From the listing below, tally the lines that include "походы". Return only the total.

☆ ☆ ☆ ☆ ☆

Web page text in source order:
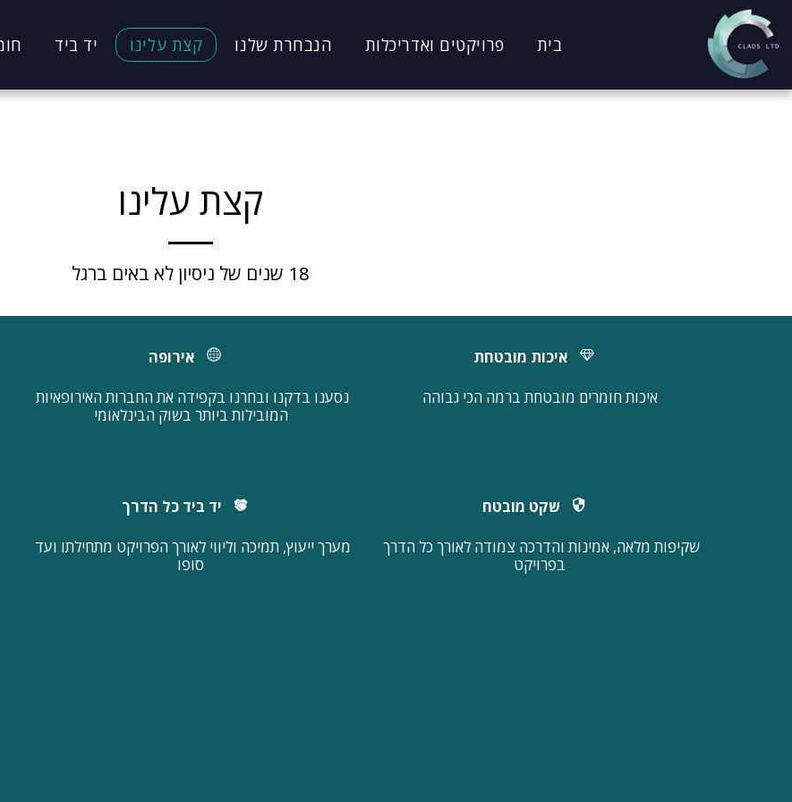
בית פרויקטים ואדריכלות הנבחרת שלנו קצת עלינו יד ביד
קצת עלינו
18 שנים של ניסיון לא באים ברגל
איכות מובטחת
איכות חומרים מובטחת ברמה הכי גבוהה
אירופה
המובילות ביותר בשוק הבינלאומי
שקט מובטח
בפרויקט
יד ביד כל הדרך
סופו
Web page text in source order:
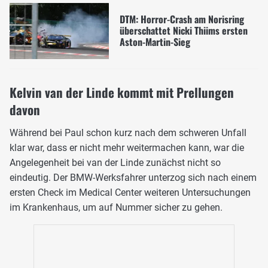
DTM: Horror-Crash am Norisring
überschattet Nicki Thiims ersten
Aston-Martin-Sieg
Kelvin van der Linde kommt mit Prellungen
davon
Während bei Paul schon kurz nach dem schweren Unfall
klar war, dass er nicht mehr weitermachen kann, war die
Angelegenheit bei van der Linde zunächst nicht so
eindeutig. Der BMW-Werksfahrer unterzog sich nach einem
ersten Check im Medical Center weiteren Untersuchungen
im Krankenhaus, um auf Nummer sicher zu gehen.
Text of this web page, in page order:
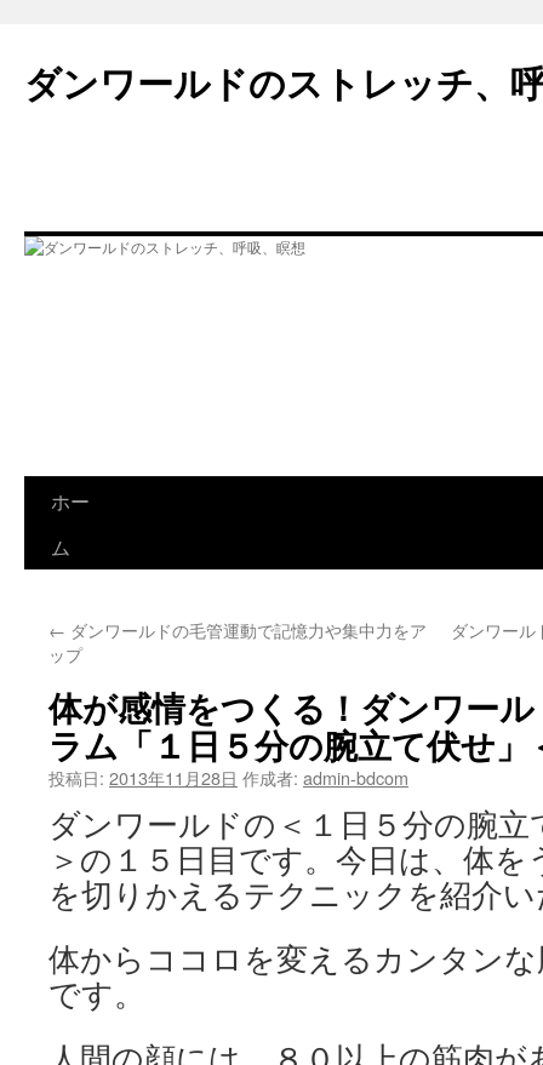
ダンワールドのストレッチ、
ン
ス
ホー
ム
← ダンワールドの毛管運動で記憶力や集中力をア
ップ
ダンワー
体が感情をつくる！ダンワー
ラム「１日５分の腕立て伏せ」
投稿日: 2013年11月28日 作成者: admin-bdcom
ダンワールドの＜１日５分の腕
＞の１５日目です。今日は、体
を切りかえるテクニックを紹介
体からココロを変えるカンタン
です。
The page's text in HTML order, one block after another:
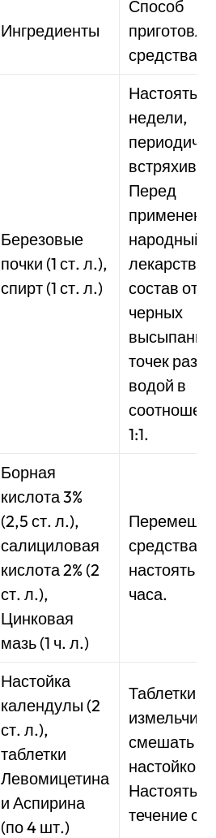
Ингредиенты
Способ
средства
Березовые
почки (1 ст. л.),
спирт (1 ст. л.)
Настоять 3
недели,
Перед
народный
состав от
черных
точек
водой в
1:1.
Борная
кислота 3%
(2,5 ст. л.),
салициловая
кислота 2% (2
ст. л.),
Цинковая
мазь (1 ч. л.)
средства,
настоять 2
часа.
Настойка
календулы (2
ст. л.),
таблетки
Левомицетина
и Аспирина
(по 4 шт.)
Таблетки
смешать с
настойкой.
Настоять в
течение
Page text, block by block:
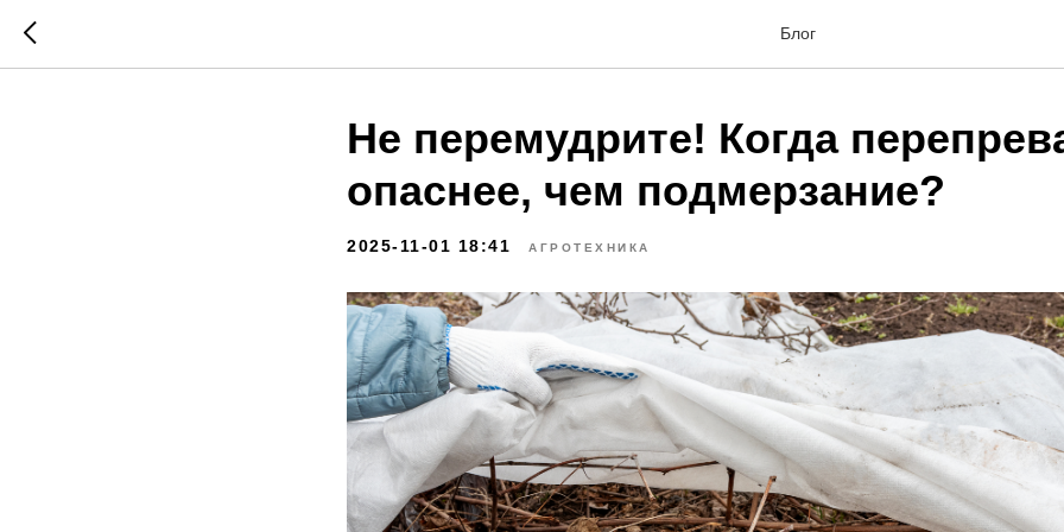
Блог
Не перемудрите! Когда
опаснее, чем подмерзание?
2025-11-01 18:41 АГРОТЕХНИКА
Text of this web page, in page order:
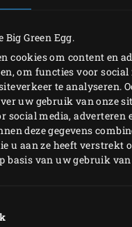
Big Green Egg.
cookies om content en
om functies voor social
te analyseren.
uw gebruik van onze
social media, adverteren
deze gegevens
u aan ze heeft verstrekt
basis van uw gebruik
Draai de broodjes een
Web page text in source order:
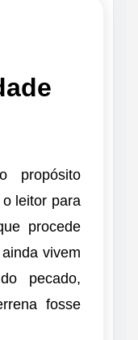
propósito
leitor para
procede
vivem
pecado,
fosse
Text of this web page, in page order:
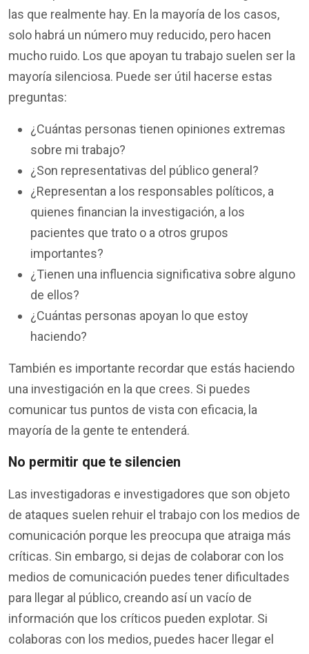
las que realmente hay. En la mayoría de los casos,
solo habrá un número muy reducido, pero hacen
mucho ruido. Los que apoyan tu trabajo suelen ser la
mayoría silenciosa. Puede ser útil hacerse estas
preguntas:
¿Cuántas personas tienen opiniones extremas
sobre mi trabajo?
¿Son representativas del público general?
¿Representan a los responsables políticos, a
quienes financian la investigación, a los
pacientes que trato o a otros grupos
importantes?
¿Tienen una influencia significativa sobre alguno
de ellos?
¿Cuántas personas apoyan lo que estoy
haciendo?
También es importante recordar que estás haciendo
una investigación en la que crees. Si puedes
comunicar tus puntos de vista con eficacia, la
mayoría de la gente te entenderá.
No permitir que te silencien
Las investigadoras e investigadores que son objeto
de ataques suelen rehuir el trabajo con los medios de
comunicación porque les preocupa que atraiga más
críticas. Sin embargo, si dejas de colaborar con los
medios de comunicación puedes tener dificultades
para llegar al público, creando así un vacío de
información que los críticos pueden explotar. Si
colaboras con los medios, puedes hacer llegar el
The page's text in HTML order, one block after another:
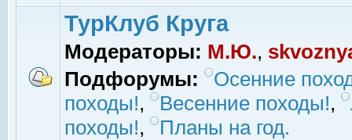
ТурКлуб Круга
Модераторы: М.Ю.,
Подфорумы:
Осенние
походы!, Весенние походы!,
походы!, Планы на год.
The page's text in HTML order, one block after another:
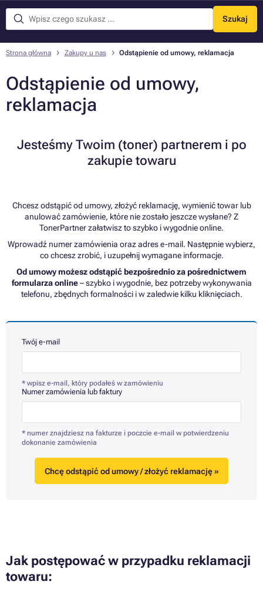
Szukaj
Menu
Strona główna Zakupy u nas Odstąpienie od umowy, reklamacja
Odstąpienie od umowy,
reklamacja
Jesteśmy Twoim (toner) partnerem i po
zakupie towaru
Chcesz odstąpić od umowy, złożyć reklamację, wymienić towar lub
anulować zamówienie, które nie zostało jeszcze wysłane? Z
TonerPartner załatwisz to szybko i wygodnie online.
Wprowadź numer zamówienia oraz adres e-mail. Następnie wybierz,
co chcesz zrobić, i uzupełnij wymagane informacje.
Od umowy możesz odstąpić bezpośrednio za pośrednictwem
formularza online– szybko i wygodnie, bez potrzeby wykonywania
telefonu, zbędnych formalności i w zaledwie kilku kliknięciach.
Twój e-mail
* wpisz e-mail, który podałeś w zamówieniu
Numer zamówienia lub faktury
* numer znajdziesz na fakturze i poczcie e-mail w potwierdzeniu
dokonanie zamówienia
Chcę odstąpić od umowy / złożyć reklamację »
Jak postępować w przypadku reklamacji
towaru:
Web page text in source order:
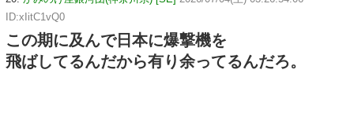
ID:xIitC1vQ0
この期に及んで日本に爆撃機を
飛ばしてるんだから有り余ってるんだろ。
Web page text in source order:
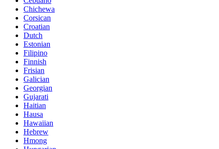
Chichewa
Corsican
Croatian
Dutch
Estonian
Filipino
Finnish
Frisian
Galician
Georgian
Gujarati
Haitian
Hausa
Hawaiian
Hebrew
Hmong
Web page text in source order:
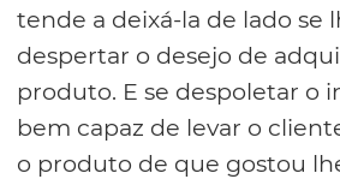
tende a deixá-la de lado se
despertar o desejo de
produto. E se despoletar o
bem capaz de levar o
o produto de que gostou
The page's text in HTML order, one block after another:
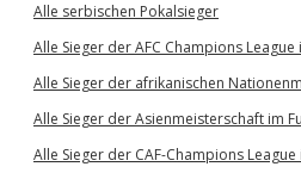
Alle serbischen Pokalsieger
Alle Sieger der AFC Champions League
Alle Sieger der afrikanischen
Alle Sieger der Asienmeisterschaft im
Alle Sieger der CAF-Champions League
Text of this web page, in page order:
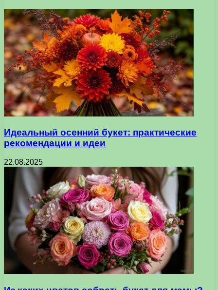
Идеальный осенний букет: практические
рекомендации и идеи
22.08.2025
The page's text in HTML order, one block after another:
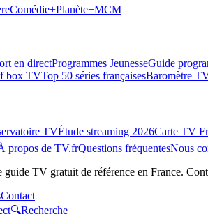
Comédie+Planète+MCM
en directProgrammes JeunesseGuide
box TVTop 50 séries françaisesBaromètre
TVÉtude streaming 2026Carte TV
propos de TV.frQuestions fréquentesNous
TV gratuit de référence en France.
Contact
🔍Recherche
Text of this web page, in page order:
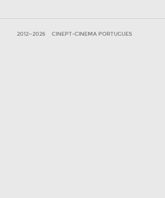
2012—2026 CINEPT-CINEMA PORTUGUES
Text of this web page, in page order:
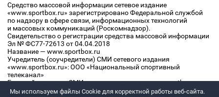
Средство массовой информации сетевое издание
«www.sportbox.ru» зарегистрировано Федеральной службой
по надзору в сфере связи, информационных технологий
и массовых коммуникаций (Роскомнадзор).
Свидетельство о регистрации средства массовой информации
Эл № ФС77-72613 от 04.04.2018
Название — www.sportbox.ru
Учредитель (соучредители) СМИ сетевого издания
«www.sportbox.ru»: ООО «Национальный спортивный
телеканал»
Главный редактор СМИ сетевого издания «www.sportbox.ru»:
Конов В.А.
Мы используем файлы Сookie для корректной работы веб-сайта.
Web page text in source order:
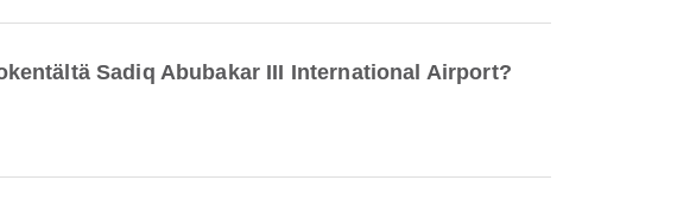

☆ ☆ ☆ ☆ ☆

## WRITTEN RESPONSE
2